Dan Carlin’s Common Sense podcast from January 31, 2015, used the most recent State of the Union and subsequent political maneuvering as a launching point to discussing the nature of work and similar themes. Carlin notes that he hates the term “income inequality” because it frames the issue of wealth disparity in ways that are potentially unhelpful, but struggles for a better term.
His stuff is always worth a listen. This particular podcast reminded me of some prior posts I had done, particularly this one entitled “Technology and the Future of Work.” One question we have to ask ourselves is whether what we designate as the free market, if unregulated, will function in a sustainable way. And, if not, what sorts of regulations are necessary to create that sustainability. Obviously, I think regulation of some sort is necessary. After all, the very concept of property (as distinguished from “stuff you happen to possess at the moment” and the manner of its enforcement is itself regulation of sorts. Now we’re just haggling over the price.
We also have to come to grips with our goals for an economy. Maximum productivity sounds like a good goal until you think of the distribution. Lets say the unregulated free market produces $100 worth of value but $98 goes to one guy and the remaining $2 is divided up so that the remaining 99 people get about $0.02 apiece. Then lets say that regulations put a serious drag on productivity, cutting it in half so that the regulated economy produces only $50 in value. But, let say that the distribution is much closer to equal – maybe the one guy gets $10 while the other 99 get more like $0.40 apiece. Which economic system is better?

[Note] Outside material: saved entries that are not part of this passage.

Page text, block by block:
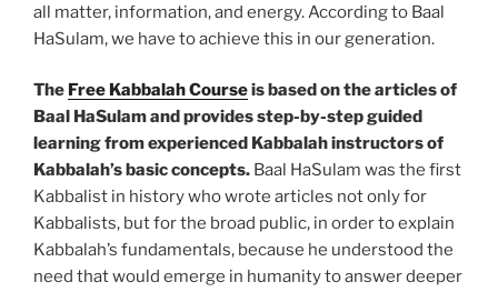
all matter, information, and energy. According to Baal
HaSulam, we have to achieve this in our generation.
The Free Kabbalah Courseis based on the articles of
Baal HaSulam and provides step-by-step guided
learning from experienced Kabbalah instructors of
Kabbalah’s basic concepts. Baal HaSulam was the first
Kabbalist in history who wrote articles not only for
Kabbalists, but for the broad public, in order to explain
Kabbalah’s fundamentals, because he understood the
need that would emerge in humanity to answer deeper
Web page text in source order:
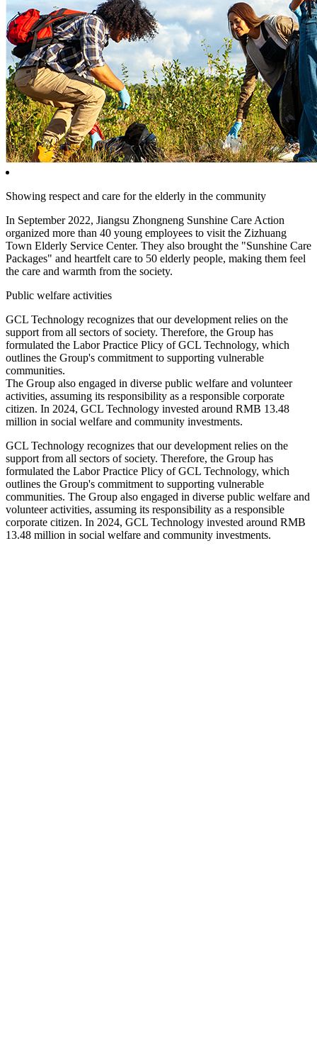
Showing respect and care for the elderly in the community
In September 2022, Jiangsu Zhongneng Sunshine Care Action
organized more than 40 young employees to visit the Zizhuang
Town Elderly Service Center. They also brought the "Sunshine Care
Packages" and heartfelt care to 50 elderly people, making them feel
the care and warmth from the society.
Public welfare activities
GCL Technology recognizes that our development relies on the
support from all sectors of society. Therefore, the Group has
formulated the Labor Practice Plicy of GCL Technology, which
outlines the Group's commitment to supporting vulnerable
communities.
The Group also engaged in diverse public welfare and volunteer
activities, assuming its responsibility as a responsible corporate
citizen. In 2024, GCL Technology invested around RMB 13.48
million in social welfare and community investments.
GCL Technology recognizes that our development relies on the
support from all sectors of society. Therefore, the Group has
formulated the Labor Practice Plicy of GCL Technology, which
outlines the Group's commitment to supporting vulnerable
communities. The Group also engaged in diverse public welfare and
volunteer activities, assuming its responsibility as a responsible
corporate citizen. In 2024, GCL Technology invested around RMB
13.48 million in social welfare and community investments.
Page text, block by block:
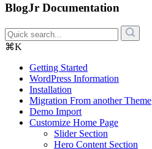
BlogJr Documentation
⌘K
Getting Started
WordPress Information
Installation
Migration From another Theme
Demo Import
Customize Home Page
Slider Section
Hero Content Section
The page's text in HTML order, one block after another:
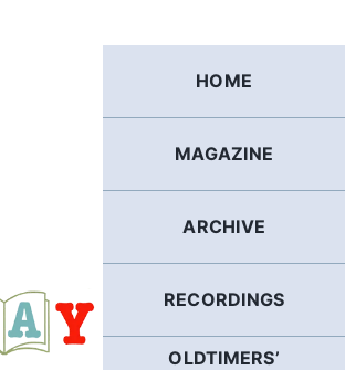
HOME
MAGAZINE
ARCHIVE
RECORDINGS
OLDTIMERS’
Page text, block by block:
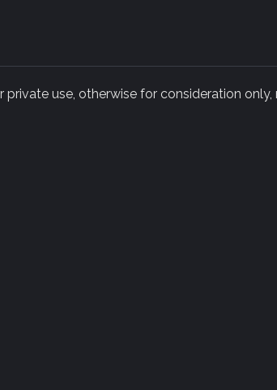
use, otherwise for consideration only,
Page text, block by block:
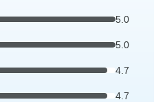
5.0
5.0
4.7
4.7
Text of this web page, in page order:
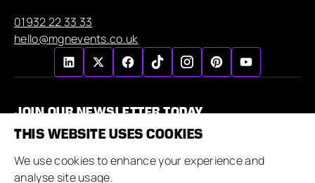
01932 22 33 33
hello@mgnevents.co.uk
JOIN OUR NEWSLETTER TODAY
By submitting this form, I agree to the MGN Events
THIS WEBSITE USES COOKIES
We use cookies to enhance your experience and
analyse site usage.
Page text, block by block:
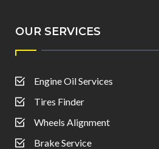
OUR SERVICES
Engine Oil Services
Tires Finder
Wheels Alignment
Brake Service
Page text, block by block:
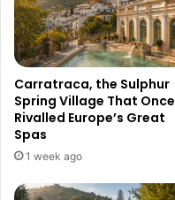
Carratraca, the Sulphur
Spring Village That Once
Rivalled Europe’s Great
Spas
1 week ago
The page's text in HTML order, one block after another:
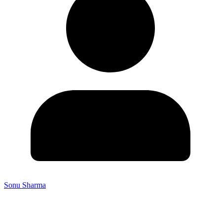
Sonu Sharma
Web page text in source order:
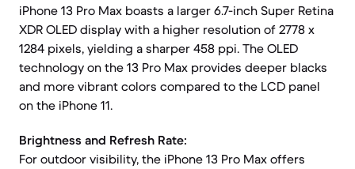
iPhone 13 Pro Max boasts a larger 6.7-inch Super Retina
XDR OLED display with a higher resolution of 2778 x
1284 pixels, yielding a sharper 458 ppi. The OLED
technology on the 13 Pro Max provides deeper blacks
and more vibrant colors compared to the LCD panel
on the iPhone 11.
Brightness and Refresh Rate:
For outdoor visibility, the iPhone 13 Pro Max offers
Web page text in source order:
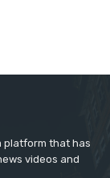
platform that has
videos and
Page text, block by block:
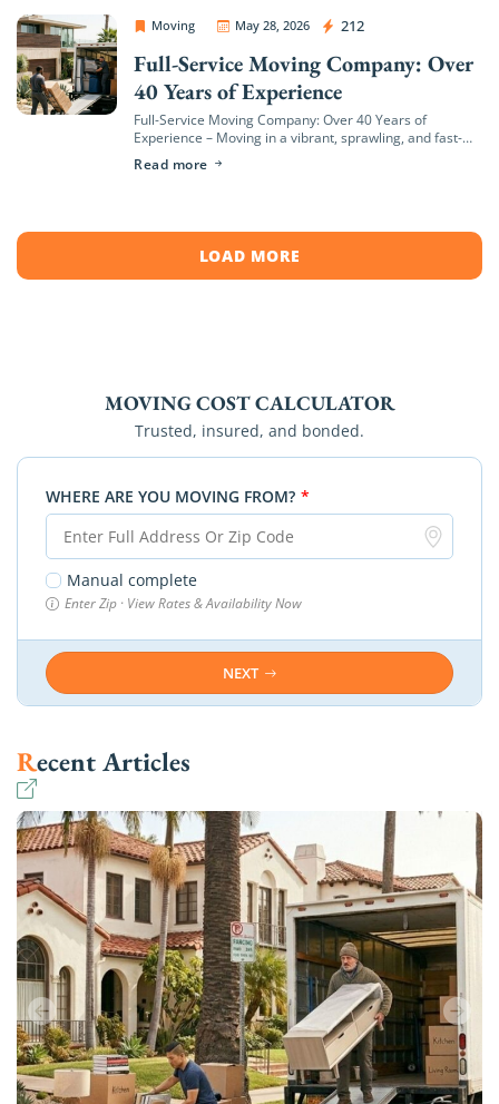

One of the things Carlin mentioned was a billionaire commenting that the masses simply needed to reduce their expectations. Maybe the economy has changed such that the average job simply isn’t going to make you able to afford a suburban home and an iphone. This plays somewhat on an idea I’ve had for awhile – that it would be useful for the State to provide a model budget for its citizens based on various income levels. My initial impulse for this was that a lot of citizens are bad with money, and there are often complaints that poor people have enough to live on, but they’re making poor spending choices (e.g. cable, cell phones, tattoos, cigarettes). Perhaps a model budget would help — one for poverty level, one for median income, and maybe model budgets for other income levels. On the other hand, it would be a little uncomfortable if that model budget for median income revealed that the middle class simply could not afford the things we normally associated with “middle class.”

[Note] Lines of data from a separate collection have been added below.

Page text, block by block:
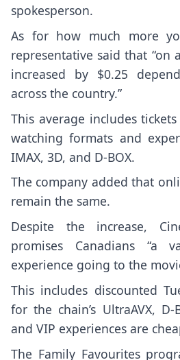
spokesperson.
As for how much more
representative said that “on
increased by $0.25
across the country.”
This average includes
watching formats and
IMAX, 3D, and D-BOX.
The company added that
remain the same.
Despite the increase,
promises Canadians “a
experience going to the
This includes discounted
for the chain’s UltraAVX, D-
and VIP experiences are
The Family Favourites
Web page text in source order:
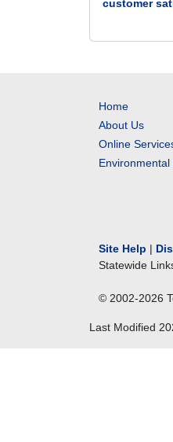
customer
Home
About Us
Online
Site Help |
Statewide
© 2002-2026
Last Modified
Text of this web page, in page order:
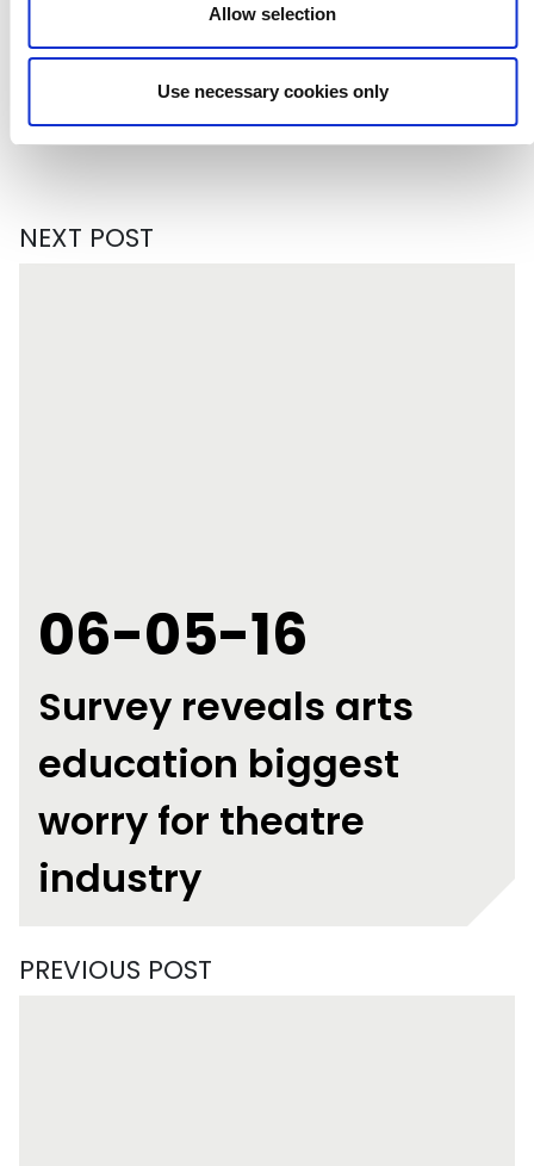
Allow selection
Use necessary cookies only
Subscribe to our newsletter
NEXT POST
06-05-16
Survey reveals arts
education biggest
worry for theatre
industry
PREVIOUS POST
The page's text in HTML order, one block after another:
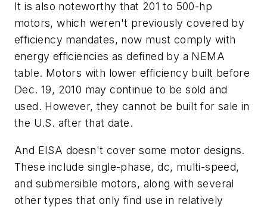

A certain amount of income inequality is very sustainable and, in fact, desirable. If there is that pot of gold available if you just work a little harder, that is quite an incentive. But, at a certain point, the folks on the bottom just aren’t going to give a damn about the productivity of the system and the underlying government structure that supports it. Carlin mentioned the people in Greece and their recent lurch to the left in the wake of austerity measures. How much of a reduction are the people at the top of the heap willing to take in exchange for a sustainable system? Maybe the guy getting $98 in the unregulated market is willing to go to $10 if his alternative is the peasants snapping, wrecking the system, and just murdering him for his stuff (think French & Russian Revolutions).
If we don’t rely solely on the free market to make the determination, how do we decide who gets what and under what circumstances? Well, that’s politics.